Warren, Biden Open to Each Other as Possible Vice Presidents

By Zachary Stieber
Zachary Stieber
Zachary Stieber
Zachary Stieber is a senior reporter for The Epoch Times based in Maryland. He covers U.S. and world news.
December 9, 2019Updated: December 9, 2019

Former Vice President Joe Biden and Sen. Elizabeth Warren (D-Mass.) both expressed openness to naming the other their vice president if they win the Democratic presidential nomination.

Biden, 77, and Warren, 70, are two of the top contenders vying to challenge Republican President Donald Trump, 73.

“I’d add Sen. Warren to the list. I’d add all…” Biden told Axios in an interview released on Dec. 8. “But she’s going to be very angry, my having said that. The question is, would she add me to her list?”

Biden was asked why he didn’t name Warren when he reeled off the descriptions of a number of people earlier this year while discussing potential vice presidents.

“The reason I was reluctant to mention anyone, is because, first of all, if I mention anyone who is running, first of all, it’s presumptuous for me to even decide who I’d have as the vice president. I’m not even the nominee yet, that’s number one,” Biden added.

Warren told the Associated Press on Sunday that she would be “open” to asking Biden to reprise his old job.

She also said that she would consider naming a female vice president. “Sure, why not?” she said. “I think [voters] would support a lot of different combinations.”

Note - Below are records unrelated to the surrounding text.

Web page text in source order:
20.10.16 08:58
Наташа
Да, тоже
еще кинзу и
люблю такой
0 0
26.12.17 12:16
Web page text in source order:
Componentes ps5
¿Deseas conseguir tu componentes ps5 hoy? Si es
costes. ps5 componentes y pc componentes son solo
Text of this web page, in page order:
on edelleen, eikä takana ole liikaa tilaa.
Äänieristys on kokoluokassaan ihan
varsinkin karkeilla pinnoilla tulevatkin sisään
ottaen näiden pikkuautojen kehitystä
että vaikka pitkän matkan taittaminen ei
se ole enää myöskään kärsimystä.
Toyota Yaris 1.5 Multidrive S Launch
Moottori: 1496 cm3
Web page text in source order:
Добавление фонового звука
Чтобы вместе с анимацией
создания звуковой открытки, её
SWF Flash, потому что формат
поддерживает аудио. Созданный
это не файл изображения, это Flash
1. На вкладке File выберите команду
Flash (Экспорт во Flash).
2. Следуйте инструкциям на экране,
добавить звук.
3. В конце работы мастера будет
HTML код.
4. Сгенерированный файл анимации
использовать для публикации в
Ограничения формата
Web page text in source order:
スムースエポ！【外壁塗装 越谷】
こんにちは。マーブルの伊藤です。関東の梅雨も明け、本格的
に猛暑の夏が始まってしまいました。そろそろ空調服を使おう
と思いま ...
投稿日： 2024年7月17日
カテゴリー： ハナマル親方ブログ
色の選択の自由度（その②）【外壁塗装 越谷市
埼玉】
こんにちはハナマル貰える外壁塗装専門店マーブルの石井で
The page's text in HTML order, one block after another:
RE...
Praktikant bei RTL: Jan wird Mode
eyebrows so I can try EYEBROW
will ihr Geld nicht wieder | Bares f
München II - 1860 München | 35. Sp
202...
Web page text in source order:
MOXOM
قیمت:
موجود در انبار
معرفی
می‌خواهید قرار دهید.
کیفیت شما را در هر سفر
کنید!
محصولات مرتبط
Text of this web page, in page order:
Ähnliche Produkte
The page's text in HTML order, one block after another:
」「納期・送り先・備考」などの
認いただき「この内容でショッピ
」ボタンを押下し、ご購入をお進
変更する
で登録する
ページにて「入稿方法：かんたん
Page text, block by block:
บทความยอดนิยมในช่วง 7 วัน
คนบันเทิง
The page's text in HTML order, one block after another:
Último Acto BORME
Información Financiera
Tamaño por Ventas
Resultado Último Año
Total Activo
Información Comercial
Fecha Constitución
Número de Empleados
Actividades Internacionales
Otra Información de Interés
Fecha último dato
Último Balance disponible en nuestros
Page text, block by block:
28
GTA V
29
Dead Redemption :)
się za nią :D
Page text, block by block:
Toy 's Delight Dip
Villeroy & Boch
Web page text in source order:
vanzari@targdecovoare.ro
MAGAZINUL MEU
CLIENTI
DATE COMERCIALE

Photo shows Stacey Abrams burning flag
Stacey Abrams speaks onstage during the 2018 Essence Festival presented by Coca-Cola at Ernest N. Morial Convention Center in New Orleans, Louisiana on July 7, 2018. She has been floated as a possible vice president. (Paras Griffin/Getty Images for Essence)
Democratic presidential hopeful Kamala Harris speaks
Democratic presidential hopeful Sen. Kamala Harris (D-Calif.) addresses the Presidential Forum at the NAACP’s 110th National Convention at Cobo Center in Detroit, Michigan on July 24, 2019. Harris recently dropped out of the race but has been mentioned as a possible vice president. (Jeff Kowalsky/AFP/Getty Images)

Warren didn’t mention a specific female candidate.

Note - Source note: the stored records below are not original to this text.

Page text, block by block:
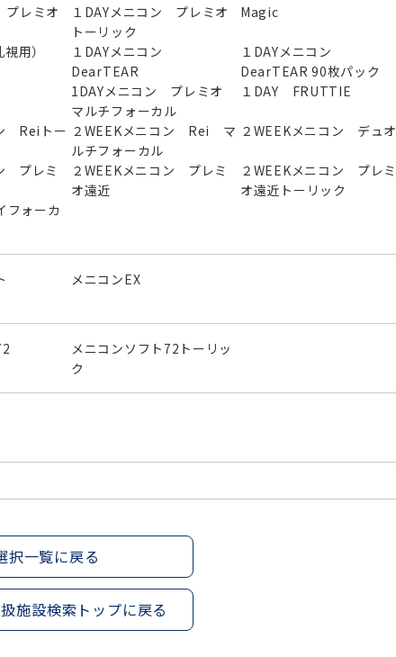
レミオ
１DAYメニコン プレミオ
トーリック
Magic
用）
１DAYメニコン
DearTEAR
１DAYメニコン
DearTEAR 90枚パック
1DAYメニコン プレミオ
マルチフォーカル
１DAY FRUTTIE
Reiトー ２WEEKメニコン Rei マ
ルチフォーカル
２WEEKメニコン デュオ
プレミ
２WEEKメニコン プレミ
オ遠近
２WEEKメニコン プレミ
オ遠近トーリック
ォーカ
メニコンEX
メニコンソフト72トーリッ
ク
択一覧に戻る
施設検索トップに戻る
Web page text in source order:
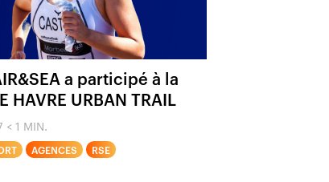
a participé à la
HAVRE URBAN TRAIL
< 1 MIN.
AGENCES RSE
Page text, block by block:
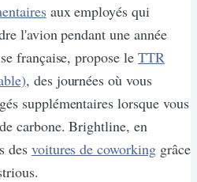
aux employés qui
l'avion pendant une année
française, propose le TTR
, des journées où vous
supplémentaires lorsque vous
carbone. Brightline, en
des voitures de coworkinggrâce
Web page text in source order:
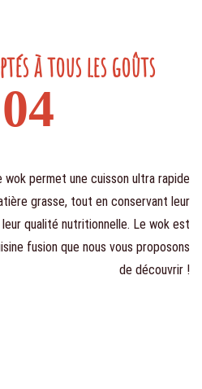
à tous les goûts
04
wok permet une cuisson ultra rapide
grasse, tout en conservant leur
qualité nutritionnelle. Le wok est
fusion que nous vous proposons
de découvrir !
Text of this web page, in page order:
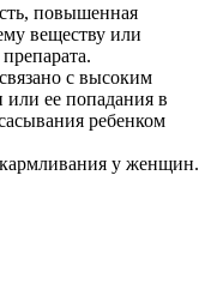
повышенная
веществу или
с высоким
или ее попадания в
ребенком
у женщин.

“Look, it would be presumptuous of me to be talking about individuals, but I’m open to getting this right because that’s what we want to do,” Warren added. “We want to build a Democratic ticket and a stronger Democratic Party that’s ready to get out there and compete at the national level, at the state level, at the local level.”

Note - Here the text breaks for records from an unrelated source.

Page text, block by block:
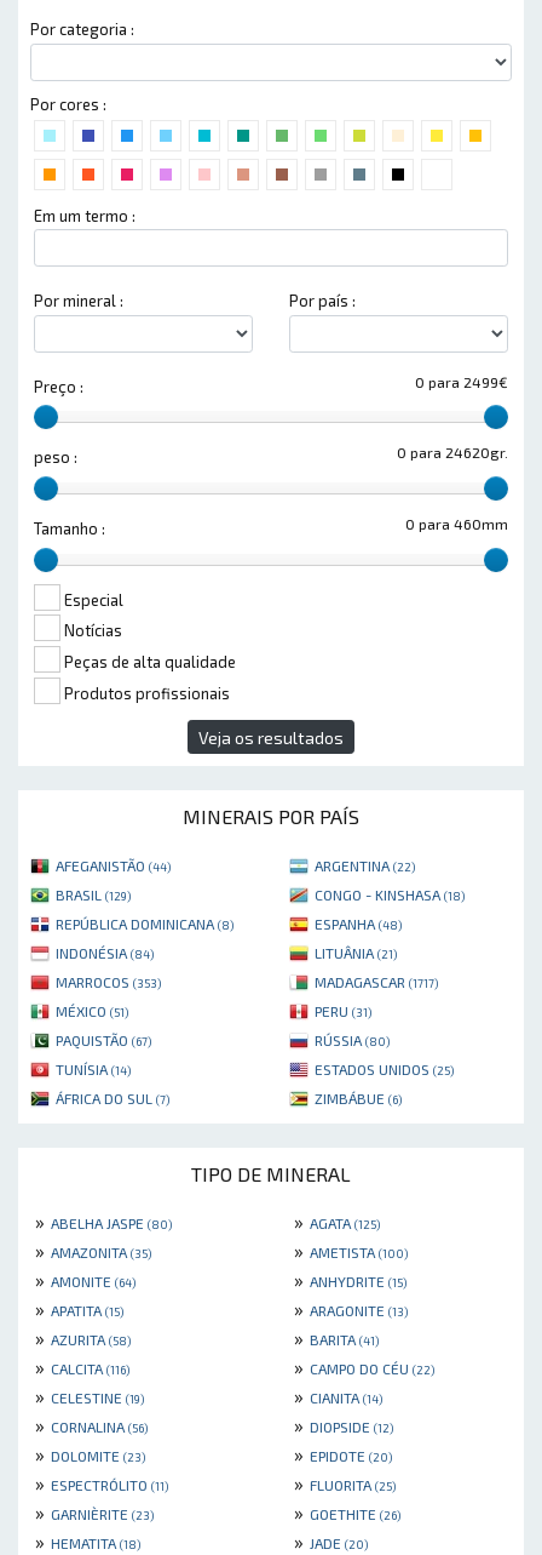
Por categoria :
Por cores :
Em um termo :
Por mineral : Por país :
0 para 2499€
Preço :
0 para 24620gr.
peso :
0 para 460mm
Tamanho :
Especial
Notícias
Peças de alta qualidade
Produtos profissionais
Veja os resultados
MINERAIS POR PAÍS
AFEGANISTÃO (44) ARGENTINA (22)
BRASIL (129) CONGO - KINSHASA (18)
REPÚBLICA DOMINICANA (8) ESPANHA (48)
INDONÉSIA (84) LITUÂNIA (21)
MARROCOS (353) MADAGASCAR (1717)
MÉXICO (51) PERU (31)
PAQUISTÃO (67) RÚSSIA (80)
TUNÍSIA (14) ESTADOS UNIDOS (25)
ÁFRICA DO SUL (7) ZIMBÁBUE (6)
TIPO DE MINERAL
» ABELHA JASPE (80) » AGATA (125)
» AMAZONITA (35) » AMETISTA (100)
» AMONITE (64) » ANHYDRITE (15)
» APATITA (15) » ARAGONITE (13)
» AZURITA (58) » BARITA (41)
» CALCITA (116) » CAMPO DO CÉU (22)
» CELESTINE (19) » CIANITA (14)
» CORNALINA (56) » DIOPSIDE (12)
» DOLOMITE (23) » EPIDOTE (20)
» ESPECTRÓLITO (11) » FLUORITA (25)
» GARNIÈRITE (23) » GOETHITE (26)
» HEMATITA (18) » JADE (20)
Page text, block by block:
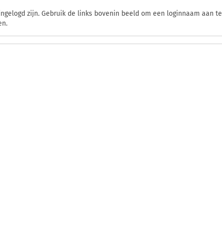
zijn. Gebruik de links bovenin beeld om een loginnaam aan te
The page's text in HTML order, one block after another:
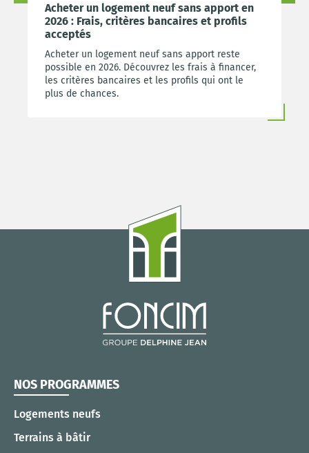
Acheter un logement neuf sans apport en
2026 : Frais, critères bancaires et profils
acceptés
Acheter un logement neuf sans apport reste
possible en 2026. Découvrez les frais à financer,
les critères bancaires et les profils qui ont le
plus de chances.
NOS PROGRAMMES
Logements neufs
Terrains à bâtir
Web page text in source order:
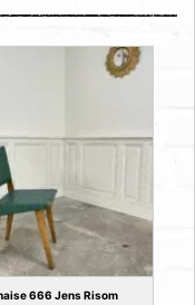
666 Jens Risom
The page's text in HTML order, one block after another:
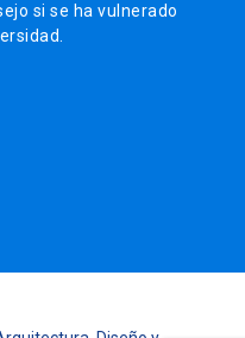
si se ha vulnerado
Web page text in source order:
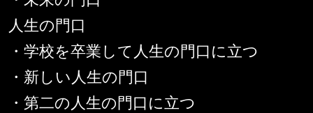
人生の門口
・学校を卒業して人生の門口に立つ
・新しい人生の門口
・第二の人生の門口に立つ
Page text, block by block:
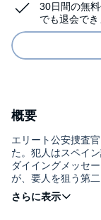
30日間の無
でも退会でき
概要
エリート公安捜査
た。犯人はスペイ
ダイイングメッセ
が、要人を狙う第
には犯人との繋が
1970年、学生運動
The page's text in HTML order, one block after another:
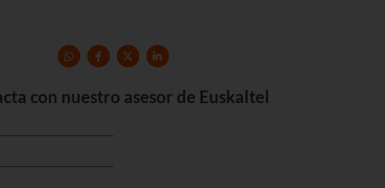
con nuestro asesor de Euskaltel
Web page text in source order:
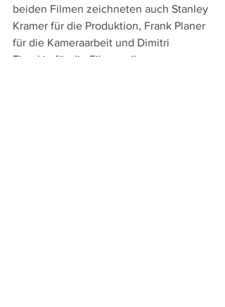
beiden Filmen zeichneten auch Stanley
Kramer für die Produktion, Frank Planer
für die Kameraarbeit und Dimitri
Tiomkin für die Filmmusik
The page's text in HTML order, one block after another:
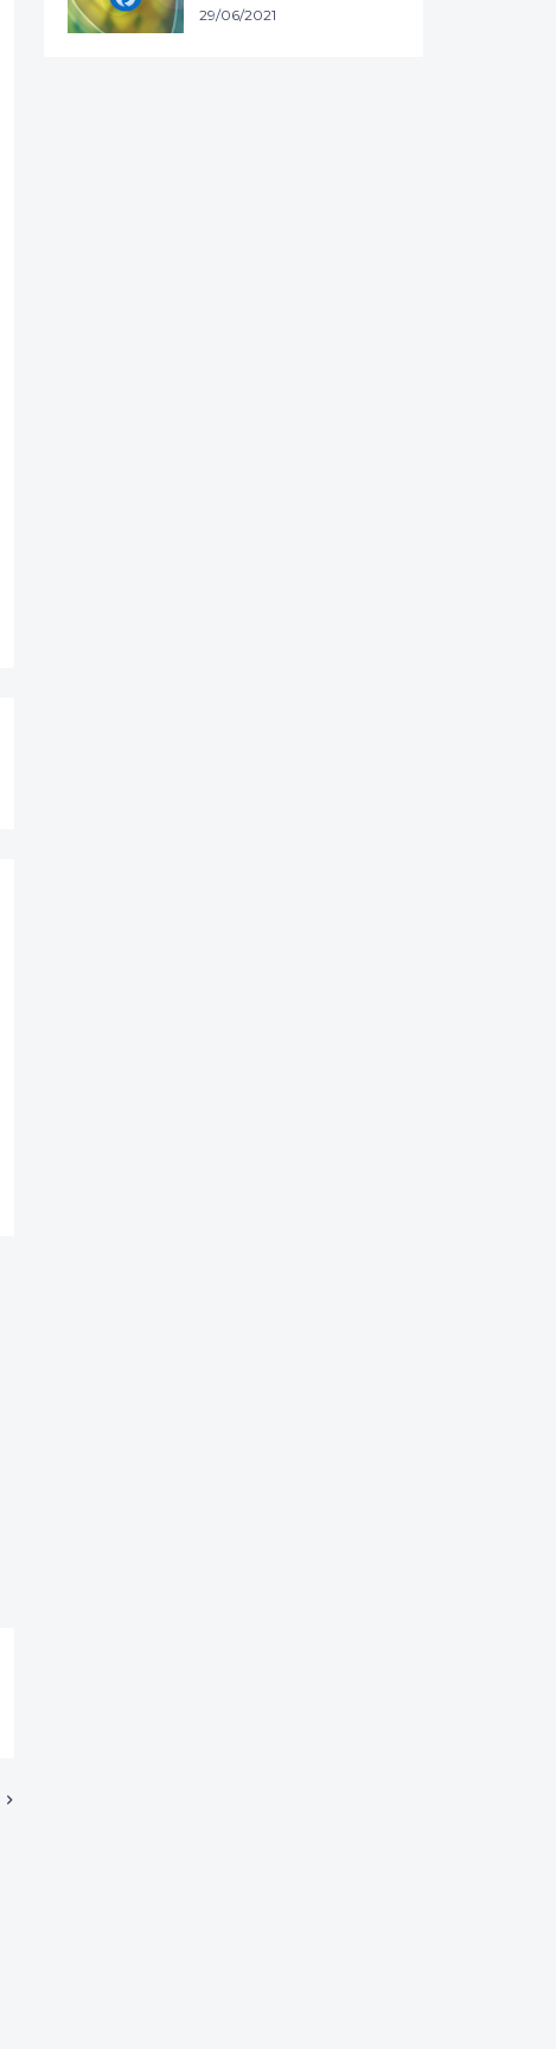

Biden said last month while campaigning in Iowa that he would consider Sally Yates, the former assistant attorney general who was fired in 2017; Stacey Abrams, who lost the 2018 gubernatorial race in Georgia; and the two U.S. Senators representing New Hampshire, Senators Maggie Hassan and Jeanne Shaheen.

Biden also said after Sen. Kamala Harris (D-Calif.) dropped out of the race that he’d be open to naming her as his vice president.

The other two Democratic frontrunners, Sen. Bernie Sanders (I-Vt.) and South Bend Mayor Pete Buttigieg, have not floated vice president possibilities. Trump has said that Vice President Mike Pence will join him in running for reelection.